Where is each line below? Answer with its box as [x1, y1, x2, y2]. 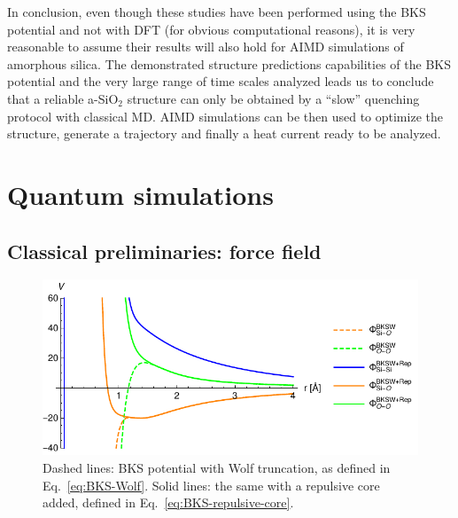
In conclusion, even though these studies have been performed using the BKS [7, 3, 426, 20]
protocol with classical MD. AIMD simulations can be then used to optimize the [7, 106, 443, 125]
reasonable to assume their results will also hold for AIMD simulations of [7, 37, 404, 56]
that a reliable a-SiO [7, 89, 119, 107]
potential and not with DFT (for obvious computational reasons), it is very [7, 20, 415, 38]
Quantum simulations [7, 176, 274, 212]
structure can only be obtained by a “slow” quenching [127, 89, 420, 107]
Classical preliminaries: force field [7, 237, 322, 264]
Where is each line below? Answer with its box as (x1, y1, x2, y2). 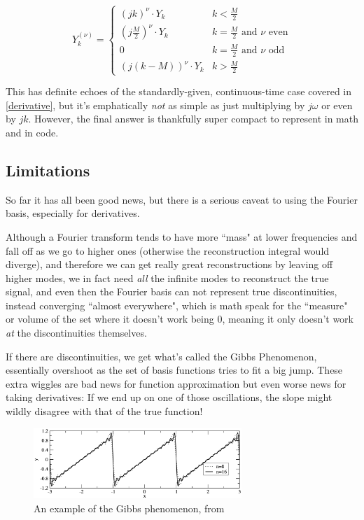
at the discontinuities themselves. (6, 325, 147, 340)
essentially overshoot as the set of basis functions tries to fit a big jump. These (6, 363, 343, 377)
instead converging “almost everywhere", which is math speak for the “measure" (6, 297, 348, 312)
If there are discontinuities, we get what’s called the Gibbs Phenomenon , (6, 349, 317, 363)
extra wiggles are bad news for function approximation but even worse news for (6, 376, 346, 391)
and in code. (6, 125, 59, 139)
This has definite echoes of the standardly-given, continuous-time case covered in (6, 84, 352, 99)
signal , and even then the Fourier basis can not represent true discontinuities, (6, 284, 337, 299)
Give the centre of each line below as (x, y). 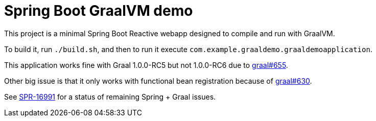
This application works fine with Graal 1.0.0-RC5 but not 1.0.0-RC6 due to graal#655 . (146, 65)
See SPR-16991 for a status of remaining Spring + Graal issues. (110, 96)
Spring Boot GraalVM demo (99, 11)
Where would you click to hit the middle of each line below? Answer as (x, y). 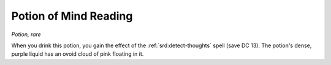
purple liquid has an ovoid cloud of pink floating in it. (78, 54)
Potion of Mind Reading (72, 16)
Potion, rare (26, 34)
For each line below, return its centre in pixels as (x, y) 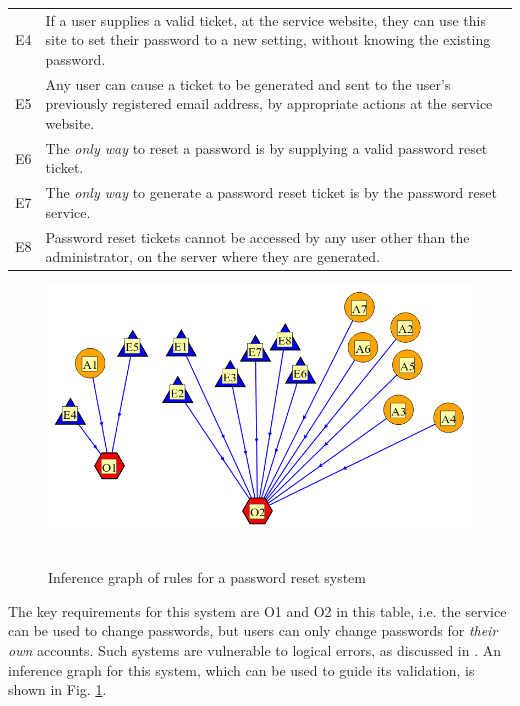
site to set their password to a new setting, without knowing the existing (268, 39)
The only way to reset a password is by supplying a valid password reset (266, 147)
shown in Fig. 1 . (57, 689)
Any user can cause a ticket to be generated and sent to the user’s (248, 83)
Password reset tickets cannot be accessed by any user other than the (257, 236)
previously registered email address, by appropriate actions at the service (269, 103)
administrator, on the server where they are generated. (213, 256)
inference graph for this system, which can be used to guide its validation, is (241, 669)
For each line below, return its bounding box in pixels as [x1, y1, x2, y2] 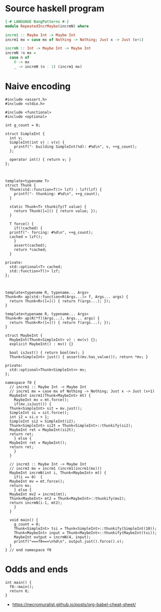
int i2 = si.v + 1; [9, 414, 50, 419]
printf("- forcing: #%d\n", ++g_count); [9, 230, 93, 235]
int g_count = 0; [5, 123, 41, 127]
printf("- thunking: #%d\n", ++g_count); [14, 191, 100, 196]
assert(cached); [14, 243, 48, 248]
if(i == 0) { [14, 474, 43, 480]
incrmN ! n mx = [5, 51, 36, 55]
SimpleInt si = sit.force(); [9, 410, 69, 415]
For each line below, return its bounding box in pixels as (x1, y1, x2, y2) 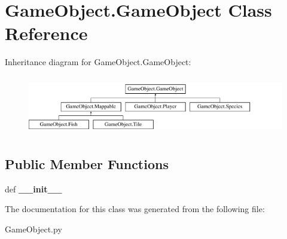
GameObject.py (5, 222, 62, 235)
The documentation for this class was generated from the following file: (5, 203, 265, 215)
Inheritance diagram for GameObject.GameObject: (5, 56, 191, 68)
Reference (5, 21, 88, 45)
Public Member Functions (5, 154, 169, 173)
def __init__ (5, 182, 62, 195)
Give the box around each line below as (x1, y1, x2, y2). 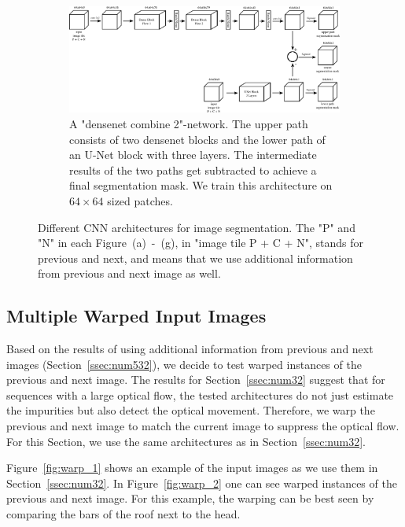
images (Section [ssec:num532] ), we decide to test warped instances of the (6, 356, 362, 372)
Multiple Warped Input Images (6, 304, 267, 328)
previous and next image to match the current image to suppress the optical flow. (6, 418, 399, 434)
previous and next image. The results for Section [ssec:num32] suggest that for (6, 371, 385, 388)
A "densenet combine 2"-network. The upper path (69, 115, 308, 131)
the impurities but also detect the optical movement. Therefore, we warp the (6, 402, 375, 418)
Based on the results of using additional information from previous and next (6, 341, 374, 357)
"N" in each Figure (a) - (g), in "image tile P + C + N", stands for (38, 234, 363, 251)
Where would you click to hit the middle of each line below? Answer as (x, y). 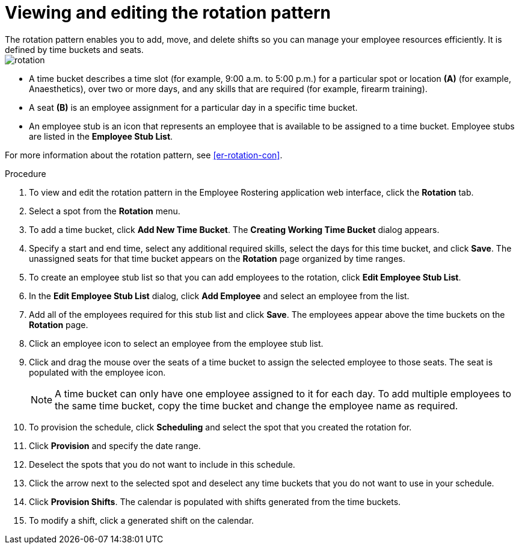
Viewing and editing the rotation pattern (168, 13)
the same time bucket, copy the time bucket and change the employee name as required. (256, 405)
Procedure (26, 173)
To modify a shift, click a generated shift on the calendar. (142, 520)
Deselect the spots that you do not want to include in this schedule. (162, 464)
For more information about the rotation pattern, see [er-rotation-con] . (144, 155)
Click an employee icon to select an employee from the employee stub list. (176, 343)
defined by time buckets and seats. (74, 49)
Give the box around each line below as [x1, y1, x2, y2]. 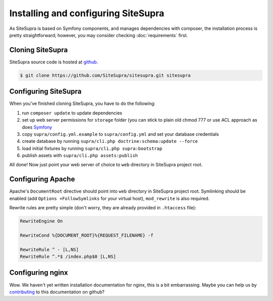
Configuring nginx [9, 269, 68, 277]
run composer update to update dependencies [22, 109, 122, 116]
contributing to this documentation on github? [9, 289, 105, 295]
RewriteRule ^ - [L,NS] [20, 246, 79, 252]
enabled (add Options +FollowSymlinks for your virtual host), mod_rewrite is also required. [9, 195, 210, 201]
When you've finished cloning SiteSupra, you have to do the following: [9, 100, 156, 106]
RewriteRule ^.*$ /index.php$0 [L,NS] [20, 254, 116, 259]
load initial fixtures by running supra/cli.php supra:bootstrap [22, 145, 163, 152]
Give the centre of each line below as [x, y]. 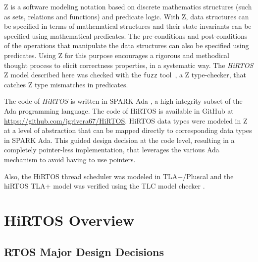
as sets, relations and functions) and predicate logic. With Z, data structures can [127, 16]
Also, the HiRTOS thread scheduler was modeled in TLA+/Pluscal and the [119, 176]
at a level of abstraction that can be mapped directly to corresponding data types [128, 130]
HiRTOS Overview [69, 220]
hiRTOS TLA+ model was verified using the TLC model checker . [104, 186]
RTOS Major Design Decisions [84, 251]
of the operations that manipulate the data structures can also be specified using [127, 45]
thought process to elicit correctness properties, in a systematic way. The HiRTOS [129, 65]
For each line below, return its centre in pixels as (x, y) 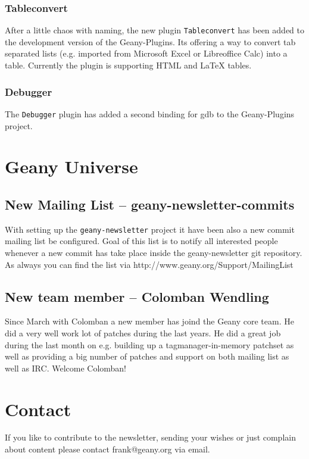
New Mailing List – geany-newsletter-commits (150, 204)
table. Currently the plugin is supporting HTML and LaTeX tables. (128, 65)
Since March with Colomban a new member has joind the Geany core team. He (149, 321)
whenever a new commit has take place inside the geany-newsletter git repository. (154, 252)
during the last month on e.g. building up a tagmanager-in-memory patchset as (149, 344)
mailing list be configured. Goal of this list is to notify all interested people (141, 241)
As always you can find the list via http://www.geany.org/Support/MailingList (149, 264)
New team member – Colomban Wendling (137, 296)

Task directions :: Each line that includes the string "generated" should be copied from the data.

Solution for this task ::
Any user can cause a ticket to be generated and sent to the user’s (248, 83)
administrator, on the server where they are generated. (213, 256)
The documentation for this class was generated from the following file: (5, 203, 265, 215)
To modify a shift, click a generated shift on the calendar. (142, 520)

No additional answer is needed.